▶ _DATASET CONTENT_:
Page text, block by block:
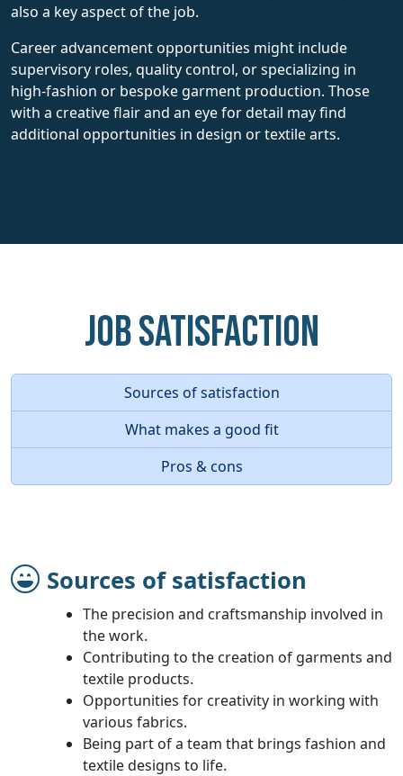
also a key aspect of the job.
Career advancement opportunities might include
supervisory roles, quality control, or specializing in
high-fashion or bespoke garment production. Those
with a creative flair and an eye for detail may find
additional opportunities in design or textile arts.
Job Satisfaction
Sources of satisfaction
What makes a good fit
Pros & cons
Sources of satisfaction
The precision and craftsmanship involved in
the work.
Contributing to the creation of garments and
textile products.
Opportunities for creativity in working with
various fabrics.
Being part of a team that brings fashion and
textile designs to life.
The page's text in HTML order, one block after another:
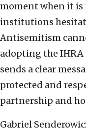
moment when it is
institutions
Antisemitism
adopting the
sends a clear
protected and
partnership and
Gabriel
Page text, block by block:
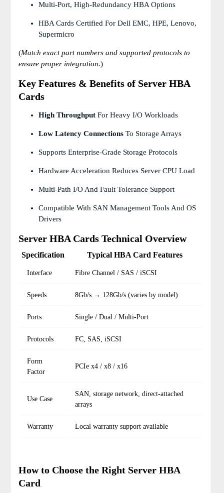
Multi-Port, High-Redundancy HBA Options
HBA Cards Certified For Dell EMC, HPE, Lenovo,
Supermicro
(Match exact part numbers and supported protocols to
ensure proper integration.)
Key Features & Benefits of Server HBA
Cards
High Throughput For Heavy I/O Workloads
Low Latency Connections To Storage Arrays
Supports Enterprise-Grade Storage Protocols
Hardware Acceleration Reduces Server CPU Load
Multi-Path I/O And Fault Tolerance Support
Compatible With SAN Management Tools And OS
Drivers
Server HBA Cards Technical Overview
Specification Typical HBA Card Features
Interface Fibre Channel / SAS / iSCSI
Speeds 8Gb/s → 128Gb/s (varies by model)
Ports Single / Dual / Multi-Port
Protocols FC, SAS, iSCSI
Form
Factor
PCIe x4 / x8 / x16
Use Case
SAN, storage network, direct-attached
arrays
Warranty Local warranty support available
How to Choose the Right Server HBA
Card
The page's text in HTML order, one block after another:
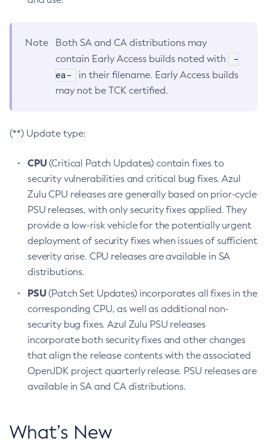
Note
Both SA and CA distributions may
contain Early Access builds noted with
-
ea-
in their filename. Early Access builds
may not be TCK certified.
(**) Update type:
CPU(Critical Patch Updates) contain fixes to
security vulnerabilities and critical bug fixes. Azul
Zulu CPU releases are generally based on prior-cycle
PSU releases, with only security fixes applied. They
provide a low-risk vehicle for the potentially urgent
deployment of security fixes when issues of sufficient
severity arise. CPU releases are available in SA
distributions.
PSU(Patch Set Updates) incorporates all fixes in the
corresponding CPU, as well as additional non-
security bug fixes. Azul Zulu PSU releases
incorporate both security fixes and other changes
that align the release contents with the associated
OpenJDK project quarterly release. PSU releases are
available in SA and CA distributions.
What’s New
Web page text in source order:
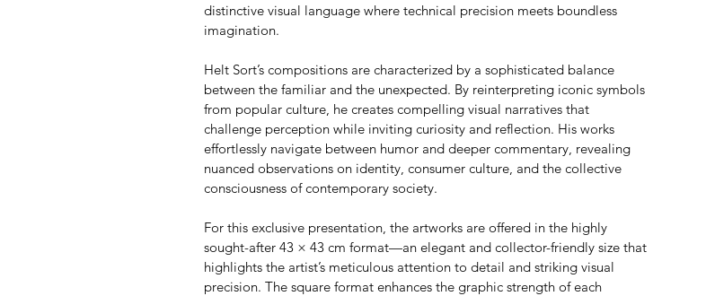
distinctive visual language where technical precision meets boundless
imagination.
Helt Sort’s compositions are characterized by a sophisticated balance
between the familiar and the unexpected. By reinterpreting iconic symbols
from popular culture, he creates compelling visual narratives that
challenge perception while inviting curiosity and reflection. His works
effortlessly navigate between humor and deeper commentary, revealing
nuanced observations on identity, consumer culture, and the collective
consciousness of contemporary society.
For this exclusive presentation, the artworks are offered in the highly
sought-after 43 × 43 cm format—an elegant and collector-friendly size that
highlights the artist’s meticulous attention to detail and striking visual
precision. The square format enhances the graphic strength of each
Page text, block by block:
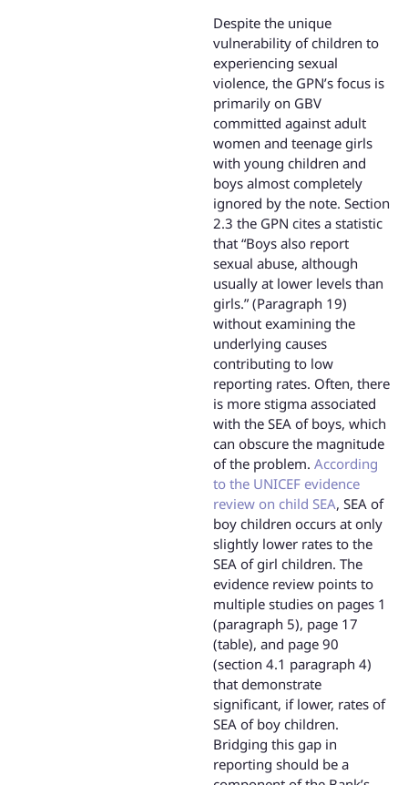
Despite the unique
vulnerability of children to
experiencing sexual
violence, the GPN’s focus is
primarily on GBV
committed against adult
women and teenage girls
with young children and
boys almost completely
ignored by the note. Section
2.3 the GPN cites a statistic
that “Boys also report
sexual abuse, although
usually at lower levels than
girls.” (Paragraph 19)
without examining the
underlying causes
contributing to low
reporting rates. Often, there
is more stigma associated
with the SEA of boys, which
can obscure the magnitude
of the problem. According
to the UNICEF evidence
review on child SEA, SEA of
boy children occurs at only
slightly lower rates to the
SEA of girl children. The
evidence review points to
multiple studies on pages 1
(paragraph 5), page 17
(table), and page 90
(section 4.1 paragraph 4)
that demonstrate
significant, if lower, rates of
SEA of boy children.
Bridging this gap in
reporting should be a
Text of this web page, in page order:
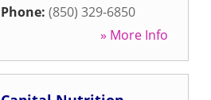
Phone: (850) 329-6850
» More Info
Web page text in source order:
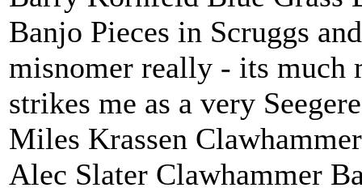
Banjo Pieces in Scruggs
misnomer really - its much
strikes me as a very
Miles Krassen
Alec Slater Clawhammer
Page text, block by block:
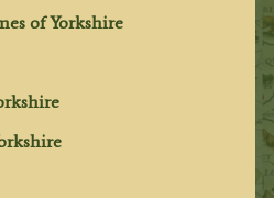
of Yorkshire
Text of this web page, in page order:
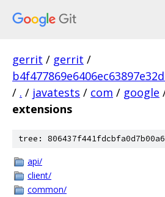
gerrit / gerrit /
/ . / javatests / com / google
extensions
tree:
api/
client/
common/
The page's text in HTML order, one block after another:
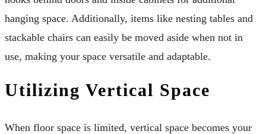
hanging space. Additionally, items like nesting tables and
stackable chairs can easily be moved aside when not in
use, making your space versatile and adaptable.
Utilizing Vertical Space
When floor space is limited, vertical space becomes your
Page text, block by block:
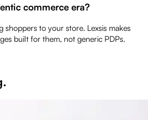
commerce era?
shoppers to your store. Lexsis makes
built for them, not generic PDPs.
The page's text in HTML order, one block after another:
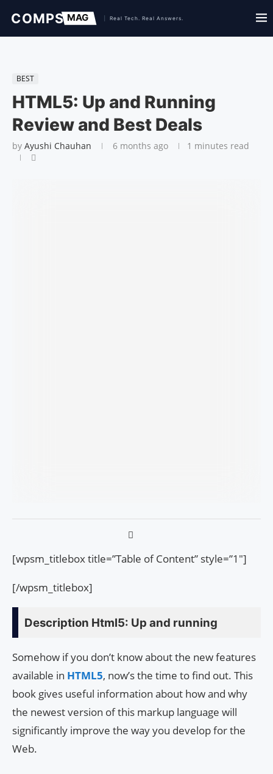
BEST
HTML5: Up and Running
Review and Best Deals
by Ayushi Chauhan 6 months ago 1 minutes read
[wpsm_titlebox title=”Table of Content” style=”1″]
[/wpsm_titlebox]
Description Html5: Up and running
Somehow if you don’t know about the new features
available in HTML5, now’s the time to find out. This
book gives useful information about how and why
the newest version of this markup language will
significantly improve the way you develop for the
Web.
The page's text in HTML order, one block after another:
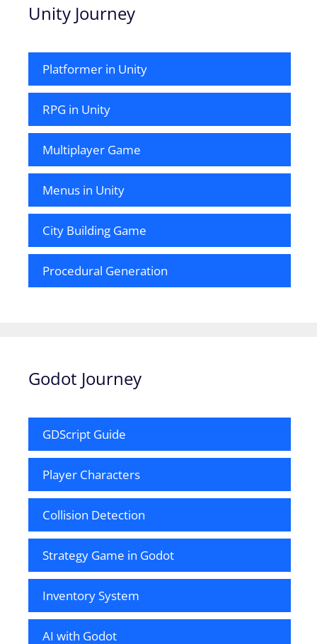
Unity Journey
Platformer in Unity
RPG in Unity
Multiplayer Game
Menus in Unity
City Building Game
Procedural Generation
Godot Journey
GDScript Guide
Player Characters
Collision Detection
Strategy Game in Godot
Inventory System
AI with Godot
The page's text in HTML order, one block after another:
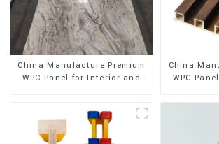
China Manufacture Premium
WPC Panel for Interior and
China
WPC

▶ _ASSIGNED TASK_:
Within the listing above, the stretch from the line with "available in SA and CA distributions." down to the line with "For this exclusive" is to be given again exactly, end lines included and pictures excluded.

▶ _RESULT OF THE TASK_:
available in SA and CA distributions.
What’s New
Web page text in source order:
distinctive visual language where technical precision meets boundless
imagination.
Helt Sort’s compositions are characterized by a sophisticated balance
between the familiar and the unexpected. By reinterpreting iconic symbols
from popular culture, he creates compelling visual narratives that
challenge perception while inviting curiosity and reflection. His works
effortlessly navigate between humor and deeper commentary, revealing
nuanced observations on identity, consumer culture, and the collective
consciousness of contemporary society.
For this exclusive presentation, the artworks are offered in the highly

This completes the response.